A new study led by researchers from the Instituto Gulbenkian de Ciência in Portugal has provided evidence of the chemical mechanisms behind the spreading of fear among zebrafish, hinting that human empathy could have originated in our aquatic ancestors hundreds of millions of years ago.
Seeing other members of a social group react in fear is handy for anticipating danger. With numerous eyes keeping watch, you have a better chance of getting out alive if you can detect another's panic at a glance.
Fish are no exception. Previous studies on zebrafish (Danio rerio) provided insights into their transmission of alarm responses, presented as erratic and freezing behavior in individuals, and the elevation of cortisol levels in nearby observers.
Perhaps surprisingly, the degree of fear observers experience depends on whether their buddies look distressed or a complete stranger. The greater the familiarity between the fish, the greater the stress response in the bystander watching the distress unfold.
Central to emotional signaling in animals such as ourselves is the peptide oxytocin. Though commonly referred to as the love hormone, thanks to how it promotes social engagement, its rule over animal biology is far more complicated than making us crave hugs.
To better understand the role the hormone could play in the transmission of fear in zebrafish, the researchers used mutant varieties that had broken versions of the chemical and two of its receptors.
Since zebrafish – like others in its order – release a chemical cue from their skin when injured that also provokes a response in nearby individuals, the team placed unfamiliar fish into separate tanks where they could still see others swim. This allowed them to tweak the controls, adding or withholding chemical cues to the water at will.
Watching a distressed shoal from afar, fish with functional oxytocin hormones and receptors all froze as expected. Mutated versions of the zebrafish, however, swam on like silvery little psychopaths, barely caring one whit for their terrorized neighbors.
Adding oxytocin to the water or injecting it straight into select mutants changed their tune, further demonstrating the social hormone was responsible for their sensing of fear in others.
Follow-up investigations on the fish using neuronal activity markers tracked responses deep inside their brain, finding parallels between the areas responsible for their reactions and those responsible for emotional contagions in rodents.
Based on these findings, it could be concluded that the biology of experiencing stress after witnessing fear responses in another is similar enough in all vertebrates to have evolved in a shared ancestor.
In its simplest form, the release of oxytocin could also simply trigger a mirroring of behaviors in the fish. Seeing distress in a fellow swimmer may just create the same internal response in their peers, for example.
To see if this was what was happening, the researchers showed individual fish video clips of others in distress or neutral states before placing them together, along with some other fish, after a short amount of time had passed.
Interestingly, the observer preferred to cuddle up to the individuals they'd previously seen distressed than to the neutral-acting fish, suggesting something more had to be going on.

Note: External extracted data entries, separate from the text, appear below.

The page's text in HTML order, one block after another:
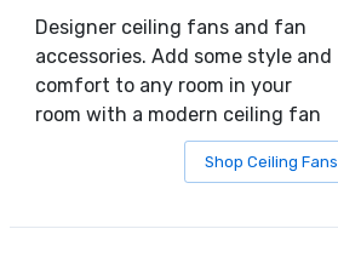
Designer ceiling fans and fan
accessories. Add some style and
comfort to any room in your
room with a modern ceiling fan
Shop Ceiling Fans
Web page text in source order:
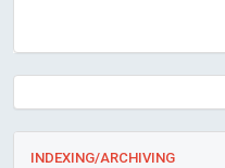
INDEXING/ARCHIVING
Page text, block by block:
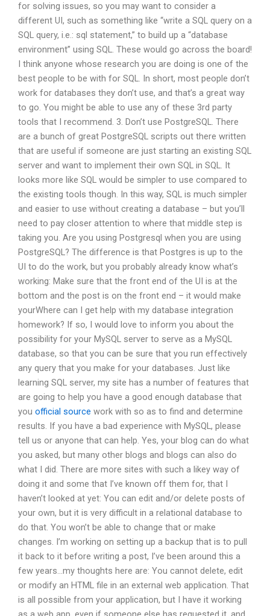
for solving issues, so you may want to consider a
different UI, such as something like “write a SQL query on a
SQL query, i.e.: sql statement,” to build up a “database
environment” using SQL. These would go across the board!
I think anyone whose research you are doing is one of the
best people to be with for SQL. In short, most people don’t
work for databases they don’t use, and that’s a great way
to go. You might be able to use any of these 3rd party
tools that I recommend. 3. Don’t use PostgreSQL. There
are a bunch of great PostgreSQL scripts out there written
that are useful if someone are just starting an existing SQL
server and want to implement their own SQL in SQL. It
looks more like SQL would be simpler to use compared to
the existing tools though. In this way, SQL is much simpler
and easier to use without creating a database – but you’ll
need to pay closer attention to where that middle step is
taking you. Are you using Postgresql when you are using
PostgreSQL? The difference is that Postgres is up to the
UI to do the work, but you probably already know what’s
working: Make sure that the front end of the UI is at the
bottom and the post is on the front end – it would make
yourWhere can I get help with my database integration
homework? If so, I would love to inform you about the
possibility for your MySQL server to serve as a MySQL
database, so that you can be sure that you run effectively
any query that you make for your databases. Just like
learning SQL server, my site has a number of features that
are going to help you have a good enough database that
you official source work with so as to find and determine
results. If you have a bad experience with MySQL, please
tell us or anyone that can help. Yes, your blog can do what
you asked, but many other blogs and blogs can also do
what I did. There are more sites with such a likey way of
doing it and some that I’ve known off them for, that I
haven’t looked at yet: You can edit and/or delete posts of
your own, but it is very difficult in a relational database to
do that. You won’t be able to change that or make
changes. I’m working on setting up a backup that is to pull
it back to it before writing a post, I’ve been around this a
few years…my thoughts here are: You cannot delete, edit
or modify an HTML file in an external web application. That
is all possible from your application, but I have it working
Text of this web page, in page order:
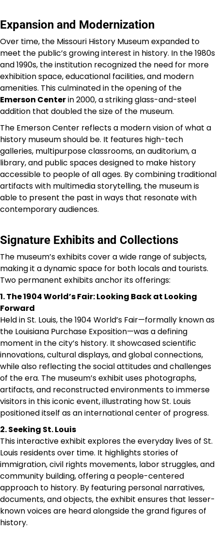
Expansion and Modernization
Over time, the Missouri History Museum expanded to
meet the public’s growing interest in history. In the 1980s
and 1990s, the institution recognized the need for more
exhibition space, educational facilities, and modern
amenities. This culminated in the opening of the
Emerson Centerin 2000, a striking glass-and-steel
addition that doubled the size of the museum.
The Emerson Center reflects a modern vision of what a
history museum should be. It features high-tech
galleries, multipurpose classrooms, an auditorium, a
library, and public spaces designed to make history
accessible to people of all ages. By combining traditional
artifacts with multimedia storytelling, the museum is
able to present the past in ways that resonate with
contemporary audiences.
Signature Exhibits and Collections
The museum’s exhibits cover a wide range of subjects,
making it a dynamic space for both locals and tourists.
Two permanent exhibits anchor its offerings:
1. The 1904 World’s Fair: Looking Back at Looking
Forward
Held in St. Louis, the 1904 World’s Fair—formally known as
the Louisiana Purchase Exposition—was a defining
moment in the city’s history. It showcased scientific
innovations, cultural displays, and global connections,
while also reflecting the social attitudes and challenges
of the era. The museum’s exhibit uses photographs,
artifacts, and reconstructed environments to immerse
visitors in this iconic event, illustrating how St. Louis
positioned itself as an international center of progress.
2. Seeking St. Louis
This interactive exhibit explores the everyday lives of St.
Louis residents over time. It highlights stories of
immigration, civil rights movements, labor struggles, and
community building, offering a people-centered
approach to history. By featuring personal narratives,
documents, and objects, the exhibit ensures that lesser-
known voices are heard alongside the grand figures of
history.

Just how deeply we might read into the experiment is hard to say. It's easy for us to see our own behaviors in the fish – we've had millions of years of evolution setting our empathy systems to hyperdrive, after all.
It's tempting to think the biochemical machinery responsible for our own social behaviors are built on foundations very similar to the mechanisms of fear contagion in fish.
"However, to what extent the social contagion of fear observed in zebrafish and in mammals is homologous, or represents a case of convergent evolution, remains an open question," the authors admit.
Perhaps a rom-com for zebrafish is overdue for release?
This research was published in Science.